▶ Exercise:
Beginning with the line that holds "For each line below, return its centre" and ending with the last line below, repeat each line exactly, leaving any pictures out.

** Study material follows **

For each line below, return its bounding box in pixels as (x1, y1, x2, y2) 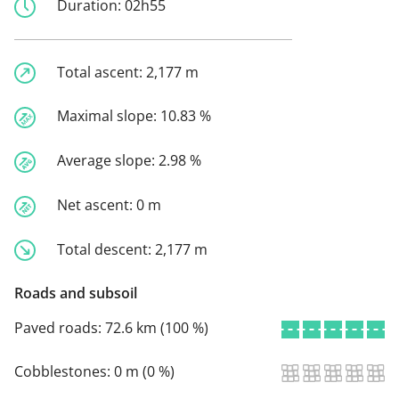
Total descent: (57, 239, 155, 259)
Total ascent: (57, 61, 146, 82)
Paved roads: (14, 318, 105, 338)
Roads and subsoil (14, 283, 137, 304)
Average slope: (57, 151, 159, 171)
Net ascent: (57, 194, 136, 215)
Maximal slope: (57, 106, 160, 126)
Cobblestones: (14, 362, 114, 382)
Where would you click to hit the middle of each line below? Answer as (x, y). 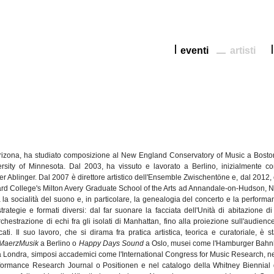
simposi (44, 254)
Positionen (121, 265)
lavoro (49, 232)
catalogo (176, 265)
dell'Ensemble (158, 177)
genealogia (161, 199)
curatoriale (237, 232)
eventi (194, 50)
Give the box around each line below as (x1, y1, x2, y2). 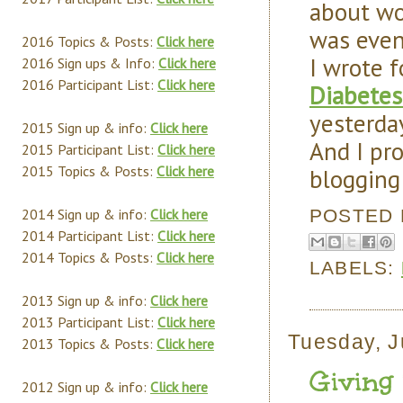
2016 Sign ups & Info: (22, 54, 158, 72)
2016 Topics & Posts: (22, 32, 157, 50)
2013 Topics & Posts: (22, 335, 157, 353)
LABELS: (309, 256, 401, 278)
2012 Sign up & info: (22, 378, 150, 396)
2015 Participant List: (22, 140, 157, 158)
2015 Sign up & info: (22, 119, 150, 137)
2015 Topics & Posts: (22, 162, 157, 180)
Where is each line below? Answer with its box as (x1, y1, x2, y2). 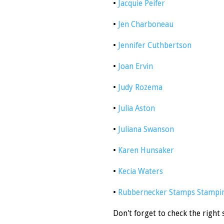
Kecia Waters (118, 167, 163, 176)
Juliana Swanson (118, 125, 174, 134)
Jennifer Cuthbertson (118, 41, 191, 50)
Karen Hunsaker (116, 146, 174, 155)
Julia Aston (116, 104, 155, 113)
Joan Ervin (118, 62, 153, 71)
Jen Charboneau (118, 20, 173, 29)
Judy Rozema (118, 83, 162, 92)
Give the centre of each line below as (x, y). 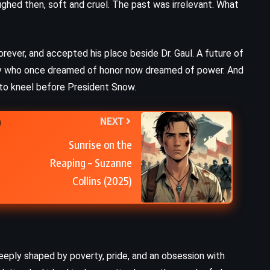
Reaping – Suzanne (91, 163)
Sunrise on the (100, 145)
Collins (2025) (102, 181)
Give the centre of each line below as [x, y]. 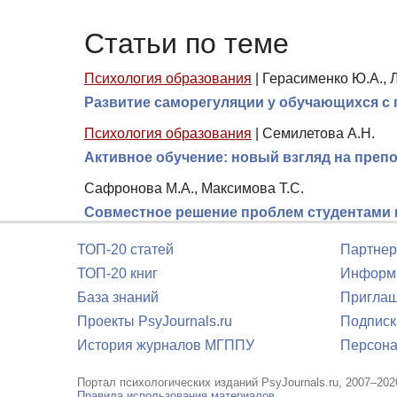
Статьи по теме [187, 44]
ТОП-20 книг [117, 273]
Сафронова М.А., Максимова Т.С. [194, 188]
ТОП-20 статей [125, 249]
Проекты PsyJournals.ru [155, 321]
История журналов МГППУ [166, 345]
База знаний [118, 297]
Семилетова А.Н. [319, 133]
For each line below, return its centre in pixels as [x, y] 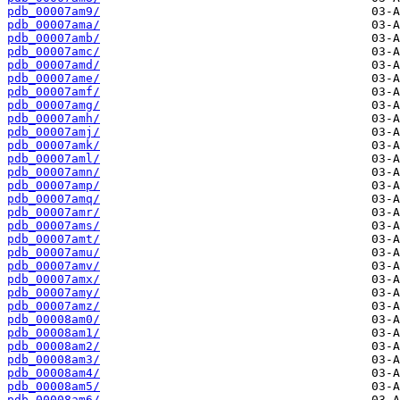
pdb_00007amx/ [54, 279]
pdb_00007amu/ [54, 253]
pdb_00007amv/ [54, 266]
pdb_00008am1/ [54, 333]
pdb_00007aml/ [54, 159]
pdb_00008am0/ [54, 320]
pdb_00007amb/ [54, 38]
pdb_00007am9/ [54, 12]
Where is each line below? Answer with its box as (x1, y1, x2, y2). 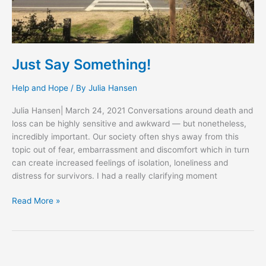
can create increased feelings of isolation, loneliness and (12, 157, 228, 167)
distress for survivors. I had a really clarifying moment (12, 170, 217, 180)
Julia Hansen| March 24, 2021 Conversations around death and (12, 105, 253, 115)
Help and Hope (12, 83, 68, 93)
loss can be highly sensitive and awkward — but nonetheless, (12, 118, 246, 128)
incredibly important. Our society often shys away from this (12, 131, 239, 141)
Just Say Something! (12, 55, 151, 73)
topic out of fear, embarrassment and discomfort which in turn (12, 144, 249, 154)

** End of Study material **

▶ Task solution:
For each line below, return its centre in pixels as [x, y] 
pdb_00007amx/ [54, 279]
pdb_00007amu/ [54, 253]
pdb_00007amv/ [54, 266]
pdb_00008am1/ [54, 333]
pdb_00007aml/ [54, 159]
pdb_00008am0/ [54, 320]
pdb_00007amb/ [54, 38]
pdb_00007am9/ [54, 12]
Where is each line below? Answer with its box as (x1, y1, x2, y2). 
can create increased feelings of isolation, loneliness and (12, 157, 228, 167)
distress for survivors. I had a really clarifying moment (12, 170, 217, 180)
Julia Hansen| March 24, 2021 Conversations around death and (12, 105, 253, 115)
Help and Hope (12, 83, 68, 93)
loss can be highly sensitive and awkward — but nonetheless, (12, 118, 246, 128)
incredibly important. Our society often shys away from this (12, 131, 239, 141)
Just Say Something! (12, 55, 151, 73)
topic out of fear, embarrassment and discomfort which in turn (12, 144, 249, 154)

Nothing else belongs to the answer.